His primary residence was spared, but Dave lost the Mehama property he planned to donate. Upon collecting the insurance money, Dave wrote a check to establish the DeLapp Family Scholarship with OCF, adding to the funds he had already given to the Santiam School District. Jenn Columbus, an OCF philanthropic advisor and regional director working out of the Salem office, worked with Dave as well as Todd Miller to determine the ideal structure and ongoing logistics of the scholarship.

Rather than set up a permanent fund to award very small scholarships, which Dave feels aren’t as helpful to students, his fund awards $2,500 scholarships to about 10 students annually until the fund balance is drawn down (known as a “wholly expendable” fund).
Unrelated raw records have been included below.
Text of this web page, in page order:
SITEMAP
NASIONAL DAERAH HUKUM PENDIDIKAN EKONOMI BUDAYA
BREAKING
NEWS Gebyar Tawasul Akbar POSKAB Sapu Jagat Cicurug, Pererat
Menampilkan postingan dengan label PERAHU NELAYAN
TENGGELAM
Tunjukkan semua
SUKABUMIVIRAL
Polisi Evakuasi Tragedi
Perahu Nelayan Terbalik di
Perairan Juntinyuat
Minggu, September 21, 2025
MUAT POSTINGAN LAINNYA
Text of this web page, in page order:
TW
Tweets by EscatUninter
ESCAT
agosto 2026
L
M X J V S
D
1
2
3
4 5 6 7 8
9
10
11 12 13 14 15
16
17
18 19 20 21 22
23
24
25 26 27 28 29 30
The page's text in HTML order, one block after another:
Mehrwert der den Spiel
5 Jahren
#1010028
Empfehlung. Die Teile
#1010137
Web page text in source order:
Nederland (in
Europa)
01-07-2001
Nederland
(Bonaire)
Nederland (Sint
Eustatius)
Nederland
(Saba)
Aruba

He expects the fund to continue awarding for another 12 to 15 years. His son Mark will serve on the scholarship selection committee after Dave’s passing.

Dave DeLapp with fish.

Left: a young Dave with a big catch. Far right: at age 87 with a rare 50 pound Chinook caught from Nestucca Bay.

Dave, who goes by the nickname Chip, lived a colorful life that he documented in his autobiography “Chips.” The youngest of seven children who grew up on a farm outside of Salem, he served in the Army in the Korean War, then started dairy farms with his brother. After marrying, he worked in sales, farmed some more, established a real estate business and raised a family. He retired to his home along the Santiam River in 1996.
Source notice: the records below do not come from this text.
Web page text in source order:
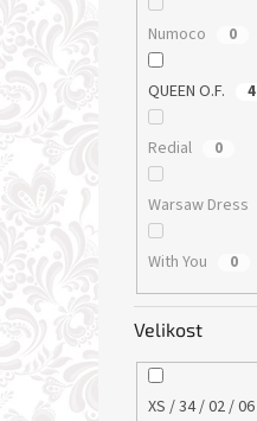
Numoco 0
QUEEN O.F. 4
Redial 0
Warsaw Dress
With You 0
Velikost
XS / 34 / 02 / 06
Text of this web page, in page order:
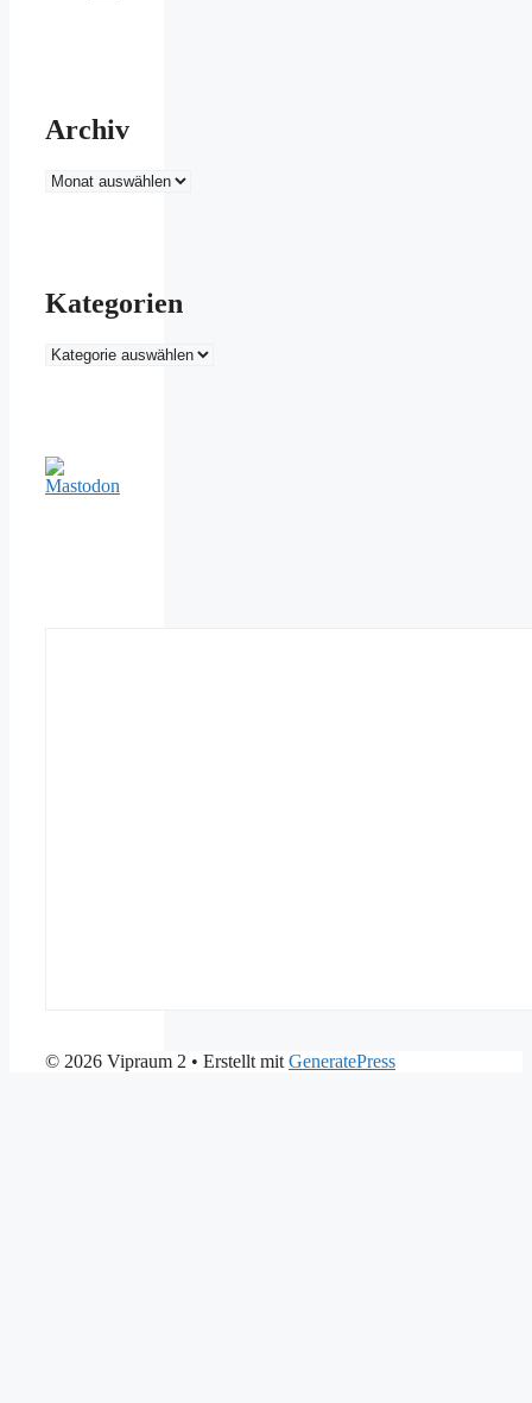
Archiv
Archiv
Kategorien
Kategorien
© 2026 Vipraum 2 • Erstellt mit GeneratePress
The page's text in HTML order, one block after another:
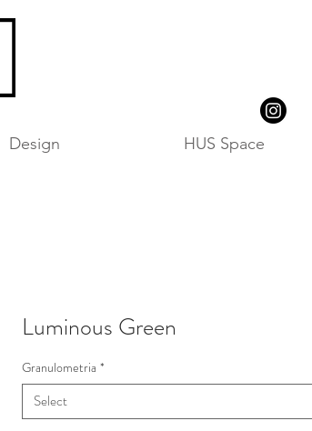
Design HUS Space
Luminous Green
Granulometria *
Select

Dave notes a couple of local examples from life that inspired his later giving.

R.W. Hogg and his family, neighboring farmers who grew cherries and peaches and raised milk cows, established a trust to support the Salem Health Foundation and donated one of their three farms to Oregon State University.

Later while in the process of selling a home he had rehabbed in Toledo, Dave learned from the buyer the story of the local mill owner who offered scholarships to local high school graduates. “I thought that’s a hell of an idea,” Dave recalls. “My kids don’t need my estate—they’re doing fine on their own. More people ought to do the same thing if they have the means.”

Nine decades of living—with 50 years working in real estate—has shaped Dave’s perspective on life and giving. “The last piece of dirt you buy is six feet deep,” he says. “In 12 or 15 years they won’t care who Dave DeLapp is. But until then, it feels nice. I’ve got a ‘(leg)acy’ to stand on.”